Everything you need to know about The Wheelies & a lot of stuff you don't
Who are The Wheelies?
THOMAS SLIGHT JR (Also known as Slight, Tamsabam, The Sly, Tommy, The Bear) - Founding father of the band & responsible for the name. Plays laserbeam lead guitar solos when he can be arsed, in charge of plugging cables into the correct sockets and any other technical issues that may arise.
STEVEN SMALL (Also known as Smally, Smallywheelies, Stevie, Stevo, Steve, Ste) - OK, so as I'm writing this I'm going to try and keep it as realistic & low-key as I can. In a nutshell though, I'm the band's creative mastermind. Write virtually all of the songs, play them on any instrument I can find - acoustic guitar, moothie, maracas, keyboard are my favourite weapons of choice - lyrics scribbled on the back of scrap pieces of paper in 5 mins. Just want to write one truly great song and then I can quit for good. (I've lost count of the number of times I've quit The Wheelies...).
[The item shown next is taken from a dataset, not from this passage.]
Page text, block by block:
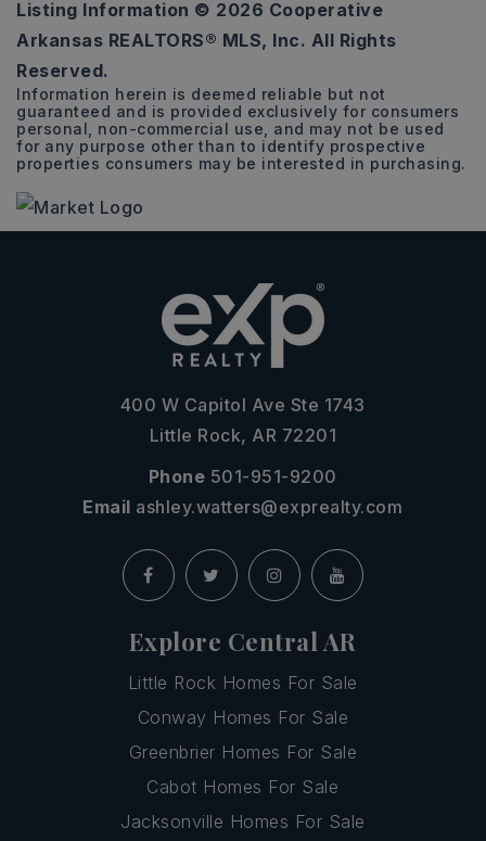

ALI WRIGHT(Also known as Aliwheelie, Tin Pan, The Sparrow, and "that guy from that band" that I can't quite remember right now, but it'll come to me...) Bass player, design and tech guru, and writes the "occasional line from the occasional song". Solo album under the title "!" seems to have been getting written since forever - I think he started it back in 1998, deals with issues like Cannibalism, drinking Irn Bru, and vaguely racist conspiracy theories. Ocean Colour Scene.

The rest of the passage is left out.